As if Hewlett-Packard Co. didn’t have enough to worry about, it’s now facing a shareholder class-action lawsuit that alleges management violated securities regulations by not disclosing the true value of Autonomy, causing its stock price to plummet.
A lawsuit filed yesterday in U.S. District Court in San Francisco by shareholder Allan Nicolow charges HP with issuing “false and misleading statements” about Autonomy’s worth when it announced the $11 billion acquisition deal in August 2011. Within six months of the deal, HP announced Autonomy sales were plummeting. Last week, HP wrote off $8.8. billion related to the acquisition, saying Autonomy management used accounting tricks to inflate its value.
While HP shareholders have the right to sue, they may be suing over the wrong issue. The wrongdoing, if any, may be in what happened after the Autonomy deal was struck.
For shareholders, such lawsuits are a necessity. Investors make purchase decisions based on disclosure statements and financial filings mandated by law. Wall Street neither makes nor expects guarantees, but there is an expectation of transparency in financial transactions that will affect stock prices.
HP’s stock has steadily declined since February 2011, when the company embarked on strategies around tablets and the WebOS operating system. The stock price went into a free fall in August 2011, when HP announced its TouchPad product launch had failed. It withdrew from the tablet market, shelved the WebOS operating system, considered spinning off its $40 billion PC business and announced the acquisition of Autonomy.

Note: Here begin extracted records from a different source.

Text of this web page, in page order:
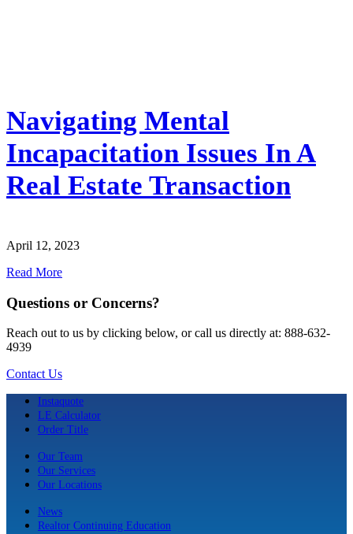
Navigating Mental
Incapacitation Issues In A
Real Estate Transaction
April 12, 2023
Read More
Questions or Concerns?
Reach out to us by clicking below, or call us directly at: 888-632-
4939
Contact Us
Instaquote
LE Calculator
Order Title
Our Team
Our Services
Our Locations
News
Realtor Continuing Education
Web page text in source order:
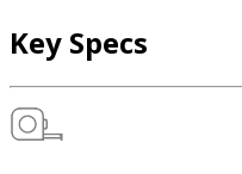
Key Specs
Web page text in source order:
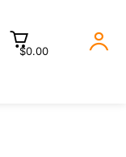
$0.00
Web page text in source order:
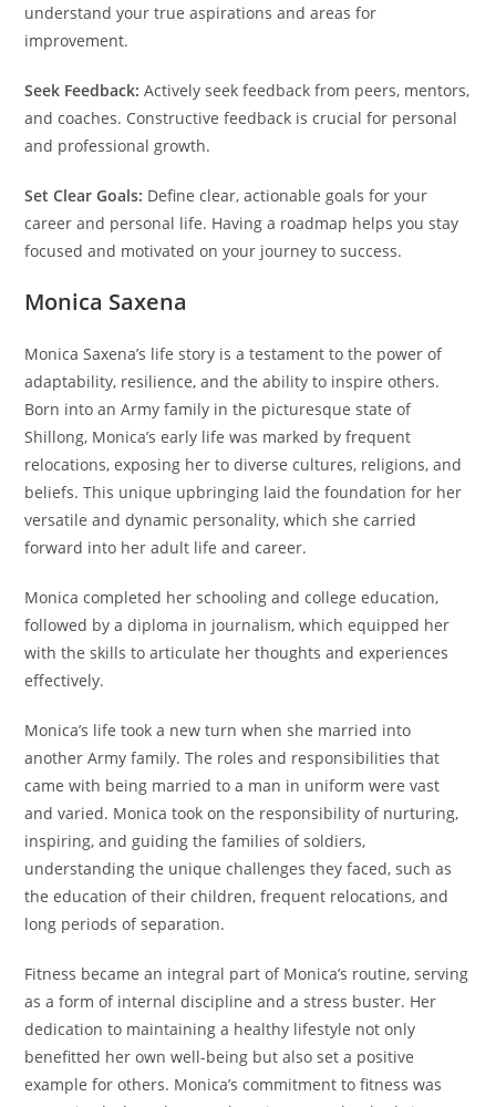
understand your true aspirations and areas for
improvement.
Seek Feedback: Actively seek feedback from peers, mentors,
and coaches. Constructive feedback is crucial for personal
and professional growth.
Set Clear Goals: Define clear, actionable goals for your
career and personal life. Having a roadmap helps you stay
focused and motivated on your journey to success.
Monica Saxena
Monica Saxena’s life story is a testament to the power of
adaptability, resilience, and the ability to inspire others.
Born into an Army family in the picturesque state of
Shillong, Monica’s early life was marked by frequent
relocations, exposing her to diverse cultures, religions, and
beliefs. This unique upbringing laid the foundation for her
versatile and dynamic personality, which she carried
forward into her adult life and career.
Monica completed her schooling and college education,
followed by a diploma in journalism, which equipped her
with the skills to articulate her thoughts and experiences
effectively.
Monica’s life took a new turn when she married into
another Army family. The roles and responsibilities that
came with being married to a man in uniform were vast
and varied. Monica took on the responsibility of nurturing,
inspiring, and guiding the families of soldiers,
understanding the unique challenges they faced, such as
the education of their children, frequent relocations, and
long periods of separation.
Fitness became an integral part of Monica’s routine, serving
as a form of internal discipline and a stress buster. Her
dedication to maintaining a healthy lifestyle not only
benefitted her own well-being but also set a positive
example for others. Monica’s commitment to fitness was
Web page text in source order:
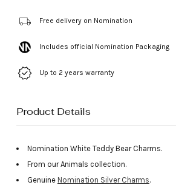
Free delivery on Nomination
Includes official Nomination Packaging
Up to 2 years warranty
Product Details
Nomination White Teddy Bear Charms.
From our Animals collection.
Genuine Nomination Silver Charms.
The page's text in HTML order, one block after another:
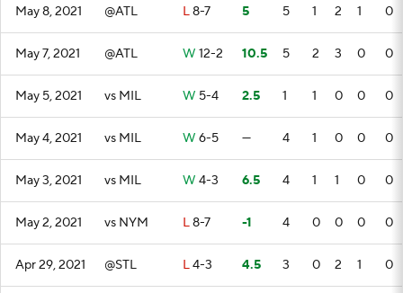
May 8, 2021 @ATL L8-7 5 5 1 2 1 0
May 7, 2021 @ATL W 12-2 10.5 5 2 3 0 0
May 5, 2021 vs MIL W 5-4 2.5 1 1 0 0 0
May 4, 2021 vs MIL W 6-5 — 4 1 0 0 0
May 3, 2021 vs MIL W 4-3 6.5 4 1 1 0 0
May 2, 2021 vs NYM L8-7 -1 4 0 0 0 0
Apr 29, 2021 @STL L4-3 4.5 3 0 2 1 0
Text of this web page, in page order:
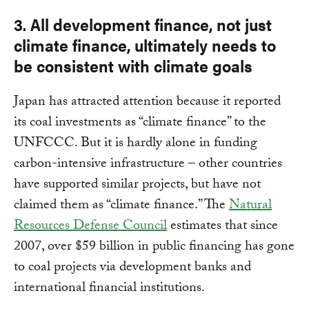
3. All development finance, not just
climate finance, ultimately needs to
be consistent with climate goals
Japan has attracted attention because it reported
its coal investments as “climate finance” to the
UNFCCC. But it is hardly alone in funding
carbon-intensive infrastructure – other countries
have supported similar projects, but have not
claimed them as “climate finance.” TheNatural
Resources Defense Councilestimates that since
2007, over $59 billion in public financing has gone
to coal projects via development banks and
international financial institutions.
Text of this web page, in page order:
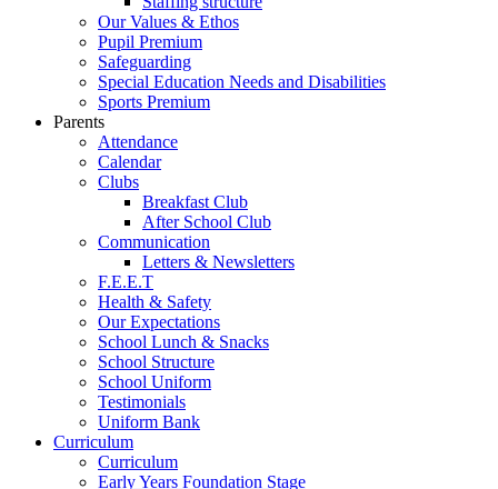
Our Values & Ethos
Pupil Premium
Safeguarding
Special Education Needs and Disabilities
Sports Premium
Parents
Attendance
Calendar
Clubs
Breakfast Club
After School Club
Communication
Letters & Newsletters
F.E.E.T
Health & Safety
Our Expectations
School Lunch & Snacks
School Structure
School Uniform
Testimonials
Uniform Bank
Curriculum
Curriculum
Early Years Foundation Stage
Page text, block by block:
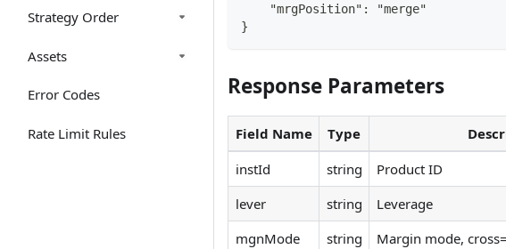
Strategy Order
Assets
Error Codes
Rate Limit Rules
    "mrgPosition": "merge"
}
Response Parameters
Field Name Type
instId
string
Product ID
lever
string
Leverage
mgnMode
string
Margin mode,
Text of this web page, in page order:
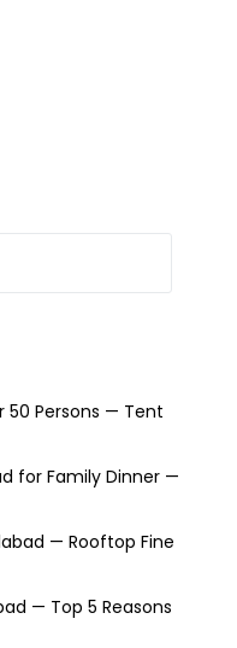
50 Persons — Tent
for Family Dinner —
— Rooftop Fine
— Top 5 Reasons

At the time the acquisition was announced, everyone — analysts, competitors, shareholders and even HP CFO Cathie Lesjak — said HP was grossly overpaying for Autonomy, which was generating approximately $1.1 billion in revenue. Then-CEO Leo Apotheker plowed ahead. The deal and the bumbled tablet/PC strategy cost Apotheker his job. Current CEO Meg Whitman proceeded with the Autonomy deal, as it was too far down the road to reverse course.

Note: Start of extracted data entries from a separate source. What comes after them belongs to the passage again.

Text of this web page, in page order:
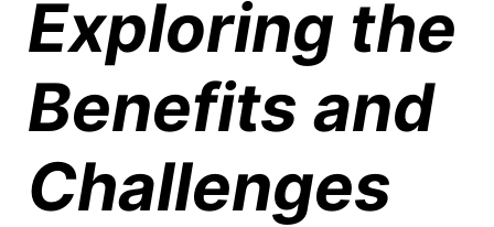
Exploring the
Benefits and
Challenges
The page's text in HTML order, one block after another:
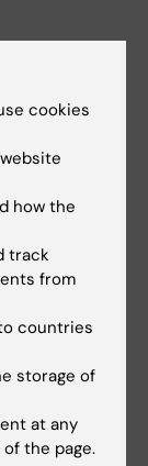
cookies
how the
track
from
countries
storage of
at any
the page.
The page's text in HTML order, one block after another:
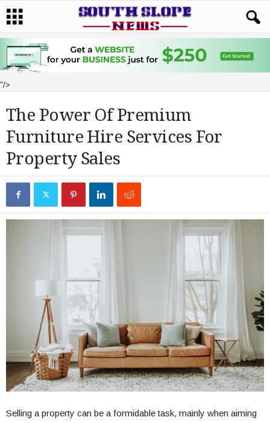
"/>
The Power Of Premium
Furniture Hire Services For
Property Sales
Selling a property can be a formidable task, mainly when aiming
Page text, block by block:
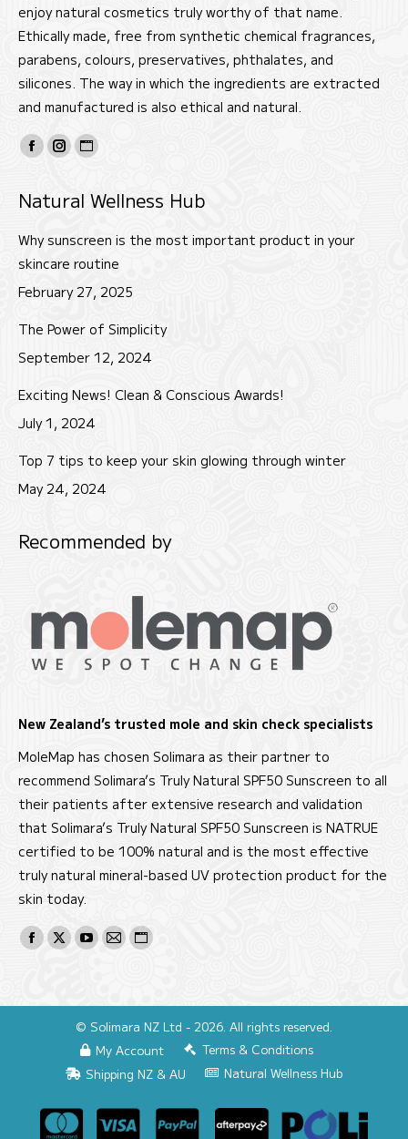
enjoy natural cosmetics truly worthy of that name.
Ethically made, free from synthetic chemical fragrances,
parabens, colours, preservatives, phthalates, and
silicones. The way in which the ingredients are extracted
and manufactured is also ethical and natural.
Find us on:
Facebook
opens
new
window
Instagram
opens
new
window
Website
opens
new
window
Natural Wellness Hub
Why sunscreen is the most important product in your
skincare routine
February 27, 2025
The Power of Simplicity
September 12, 2024
Exciting News! Clean & Conscious Awards!
July 1, 2024
Top 7 tips to keep your skin glowing through winter
May 24, 2024
Recommended by
New Zealand’s trusted mole and skin check specialists
MoleMap has chosen Solimara as their partner to
recommend Solimara’s Truly Natural SPF50 Sunscreen to all
their patients after extensive research and validation
that Solimara’s Truly Natural SPF50 Sunscreen is NATRUE
certified to be 100% natural and is the most effective
truly natural mineral-based UV protection product for the
skin today.
Find us on:
Facebook
window
X
new
window
YouTube
in
new
window
Mail
new
window
Website
in
new
window
© Solimara NZ Ltd - 2026. All rights reserved.
My Account
Terms & Conditions
Shipping NZ & AU
Natural Wellness Hub

Should HP have paused to listen to all the warnings? Should HP have done more due diligence? Did HP rush into a deal it had too little experience to pull off? These are good questions, but not as good as asking what happened after the deal closed.

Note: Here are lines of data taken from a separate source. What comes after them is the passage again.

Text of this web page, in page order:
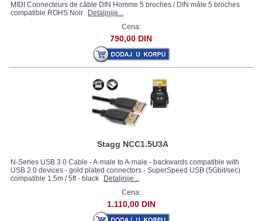
MIDI Connecteurs de câble DIN Homme 5 broches / DIN mâle 5 broches
compatible ROHS Noir
Detaljnije...
Cena:
790,00 DIN
Stagg NCC1.5U3A
N-Series USB 3.0 Cable - A-male to A-male - backwards compatible with
USB 2.0 devices - gold plated connectors - SuperSpeed USB (5Gbit/sec)
compatible 1.5m / 5ft - black
Detaljnije...
Cena:
1.110,00 DIN
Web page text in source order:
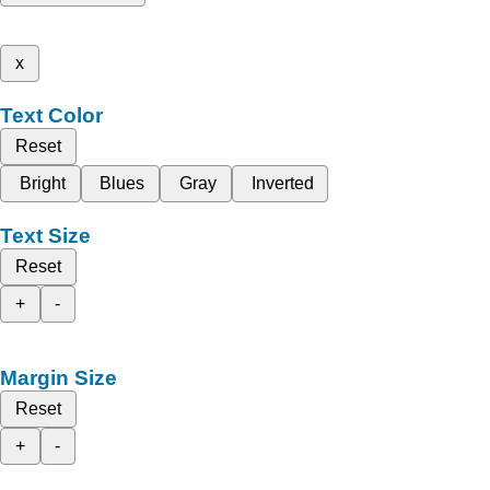
x
Text Color
Reset
Bright
Blues Gray Inverted
Text Size
Reset
+
-
Margin Size
Reset
+
-
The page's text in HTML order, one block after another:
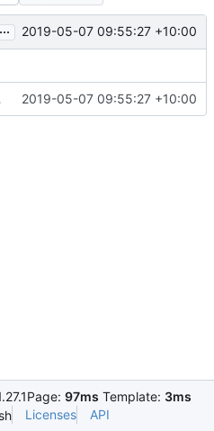
... 2019-05-07 09:55:27 +10:00
2019-05-07 09:55:27 +10:00
Page: 97ms Template: 3ms
Licenses API
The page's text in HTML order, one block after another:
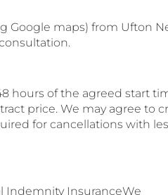
maps) from Ufton
hours of the agreed start
price. We may agree
for cancellations with
Indemnity InsuranceWe
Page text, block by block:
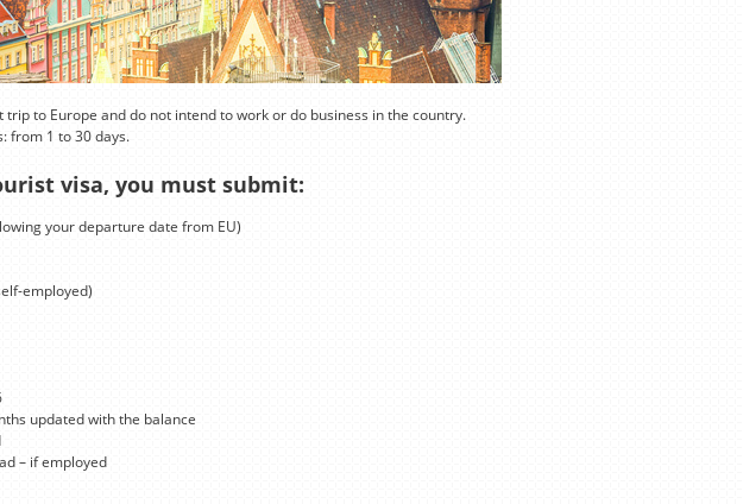
to Europe and do not intend to work or do business in the country.
from 1 to 30 days.
visa, you must submit:
your departure date from EU)
employed)
updated with the balance
– if employed
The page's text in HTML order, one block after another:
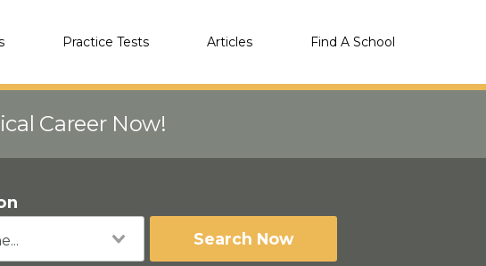
Practice Tests Articles Find A School
Career Now!
Search Now
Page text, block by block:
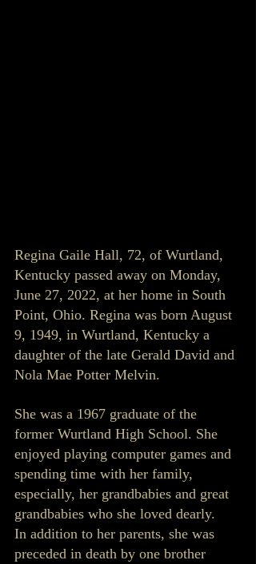
Regina Gaile Hall, 72, of Wurtland,
Kentucky passed away on Monday,
June 27, 2022, at her home in South
Point, Ohio. Regina was born August
9, 1949, in Wurtland, Kentucky a
daughter of the late Gerald David and
Nola Mae Potter Melvin.
She was a 1967 graduate of the
former Wurtland High School. She
enjoyed playing computer games and
spending time with her family,
especially, her grandbabies and great
grandbabies who she loved dearly.
In addition to her parents, she was
preceded in death by one brother
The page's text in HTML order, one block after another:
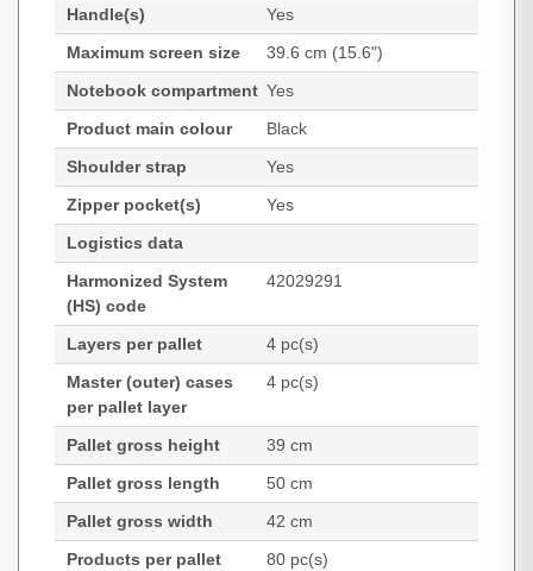
Handle(s)
Yes
Maximum screen size
39.6 cm (15.6")
Notebook compartment Yes
Product main colour
Black
Shoulder strap
Yes
Zipper pocket(s)
Yes
Logistics data
Harmonized System
(HS) code
42029291
Layers per pallet
4 pc(s)
Master (outer) cases
per pallet layer
4 pc(s)
Pallet gross height
39 cm
Pallet gross length
50 cm
Pallet gross width
42 cm
Products per pallet
80 pc(s)
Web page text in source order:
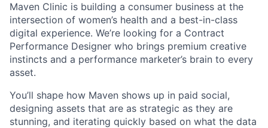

The first signs the Autonomy deal was in trouble came last May when HP blamed Autonomy’s sagging sales for its poor second quarter financial performance. The precise numbers weren’t available, but HP’s software sales for that quarter tallied at $970 million — less than the pre-acquisition sales for both companies combined. The sharp decline cost Autonomy founder Mike Lynch his job; he was replaced by former Microsoft executive Robert Youngjohns.
Lynch denies any accounting shenanigans designed to inflate the value of his company. Instead, he says, HP did a poor job integrating the sales organizations. HP sales teams were still being incented to sell competing products and no incentives to sell Autonomy software, he says. Further, HP imposed strict margin requirements and raised prices by as much as 30 percent, turning off existing customers.
HP and the former Autonomy management teams are likely to wage a war of words for some months to come. Allegations of financial reporting improprieties have been turned over to U.S. and U.K. authorities for review.
Yes, shareholders and partners should be concerned about what happened with Autonomy. The due diligence should have caught any “irregularities.” Moreover, HP’s shareholders and partners should look at what came after, as it’s a reflection of the current management and its ability to right the listing giant.
The Autonomy issue is equally about integration, go-to-market strategies, sales execution, channel performance and, ultimately, the creation of new opportunities that result in value.